TORONTO – At each step since Max Scherzer’s thumb issues first flared up again some three weeks ago, good day or bad, the veteran right-hander has made it clear that the problem was far from resolved.
Exactly one week ago, for instance, when he threw 62 pitches over four shutout innings against the Minnesota Twins in his final spring start, topping out at 94.7 m.p.h. with a fastball that sat 93.3, he stressed that “everybody’s trying to figure out how to manage this.”
During Wednesday’s Toronto Blue Jays workout ahead of Opening Day, he was even more blunt, saying, “I’m still going through it,” forcing him to “change everything up, change all the treatment on it, I am having to back up bullpens, having to change how I throw. Heck, even opening a water bottle, I have to do that left-handed.”
Even more ominously, he later added: “How you grip the ball is critical to your arm health. My arm is built to hold a baseball a certain way, squeeze the ball a certain way. When that’s affected, the rest of your arm is picking up slack because of the lack of strength that you have in your thumb. … It affects your whole arm … all the way into even to your shoulder, into the lat, too.”
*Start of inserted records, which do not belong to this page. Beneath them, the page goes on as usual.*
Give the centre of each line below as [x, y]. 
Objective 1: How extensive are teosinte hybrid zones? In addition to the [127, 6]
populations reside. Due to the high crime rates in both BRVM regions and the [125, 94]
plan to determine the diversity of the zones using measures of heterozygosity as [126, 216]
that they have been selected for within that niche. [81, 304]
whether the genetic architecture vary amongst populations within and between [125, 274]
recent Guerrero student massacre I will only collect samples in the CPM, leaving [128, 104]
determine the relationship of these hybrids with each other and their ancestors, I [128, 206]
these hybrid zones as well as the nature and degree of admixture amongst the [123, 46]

Little surprise, then, that his much-anticipated Blue Jays debut was cut short Saturday after just three innings, right lat soreness forcing him out of what finished as a 9-5 loss to the Baltimore Orioles.
The severity of the injury wasn’t immediately clear, but as manager John Schneider worked through a five-reliever day that will reverberate for the next few games, questions on why the club declined to carry lefty Ryan Yarbrough – perfect for just this scenario – resurfaced.
As well, the ongoing uncertainty around Scherzer’s status also underlines the risk the club took in making a $15.5-million, one-year bet that the 40-year-old still had some upside left.
And, given the Blue Jays’ lack of starting depth, any absence won’t be easy to paper over, although the club built up Yariel Rodriguez, who pitched in relief Thursday but not Saturday, during spring just in case.
That the Blue Jays found themselves in this spot was made all the more surprising as before the game, Schneider said Scherzer “has been rip-roaring ready to go the last couple of days,” quipping, “so, Mad Max engaged. He’s on.”
He didn’t look it from the outset, his second pitch of the game was a 91.6 m.p.h. fastball that Colton Cowser hammered 417 feet to centre field. Two batters later, Jordan Westburg crushed a slider that hung middle-middle 434 feet to centre.
Scherzer rallied to retire the final seven batters he faced, but his fastball velocity topped out at 93.4 – his average last time out – while he sat 92.5.
Once he left, the 4-2 lead the Blue Jays had just taken on Andres Gimenez’s two-run homer in the bottom of the third immediately unravelled before a paid attendance of 27,005. Richard Lovelady took over and went double, strikeout, hit batter, hit batter, sacrifice fly, walk and three-run double to No. 9 hitter Ramon Urias.
That put the Orioles up 6-4. They tacked on two more against Jacob Barnes in the fifth to pad their lead and never looked back.
All of which wasted a solid day at the plate by the Blue Jays, led by the Gimenez homer plus four hits and a walk from Bo Bichette, who continues to regularly find barrels.